In the entries that follow, copy exactly each line from the first through the line with "Lelooska Foundation and Cultural Center".

(Dataset entries)
▬▬▬

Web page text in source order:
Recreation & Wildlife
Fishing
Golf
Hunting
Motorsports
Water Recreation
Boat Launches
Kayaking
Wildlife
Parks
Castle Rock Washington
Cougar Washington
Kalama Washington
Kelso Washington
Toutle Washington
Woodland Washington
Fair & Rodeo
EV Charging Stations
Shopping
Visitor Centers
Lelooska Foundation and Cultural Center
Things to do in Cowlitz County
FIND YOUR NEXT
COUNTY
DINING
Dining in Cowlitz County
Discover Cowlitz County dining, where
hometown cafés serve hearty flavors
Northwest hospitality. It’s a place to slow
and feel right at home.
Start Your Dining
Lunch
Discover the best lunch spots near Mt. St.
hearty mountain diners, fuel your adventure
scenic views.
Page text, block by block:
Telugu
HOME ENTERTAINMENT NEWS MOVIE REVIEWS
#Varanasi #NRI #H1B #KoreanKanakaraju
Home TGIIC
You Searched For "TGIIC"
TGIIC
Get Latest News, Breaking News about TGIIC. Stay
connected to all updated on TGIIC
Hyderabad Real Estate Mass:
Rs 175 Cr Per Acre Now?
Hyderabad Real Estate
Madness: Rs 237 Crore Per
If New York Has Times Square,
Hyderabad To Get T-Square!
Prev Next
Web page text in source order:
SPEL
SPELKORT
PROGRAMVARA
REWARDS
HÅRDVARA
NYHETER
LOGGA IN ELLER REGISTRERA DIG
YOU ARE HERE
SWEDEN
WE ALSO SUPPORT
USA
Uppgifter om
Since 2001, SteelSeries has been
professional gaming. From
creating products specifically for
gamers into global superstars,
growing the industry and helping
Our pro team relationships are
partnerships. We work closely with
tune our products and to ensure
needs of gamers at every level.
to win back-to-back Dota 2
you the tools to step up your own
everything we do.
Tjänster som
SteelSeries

▬▬▬

# [ANSWER TO THE PROBLEM]
Web page text in source order:
Recreation & Wildlife
Fishing
Golf
Hunting
Motorsports
Water Recreation
Boat Launches
Kayaking
Wildlife
Parks
Castle Rock Washington
Cougar Washington
Kalama Washington
Kelso Washington
Toutle Washington
Woodland Washington
Fair & Rodeo
EV Charging Stations
Shopping
Visitor Centers
Lelooska Foundation and Cultural Center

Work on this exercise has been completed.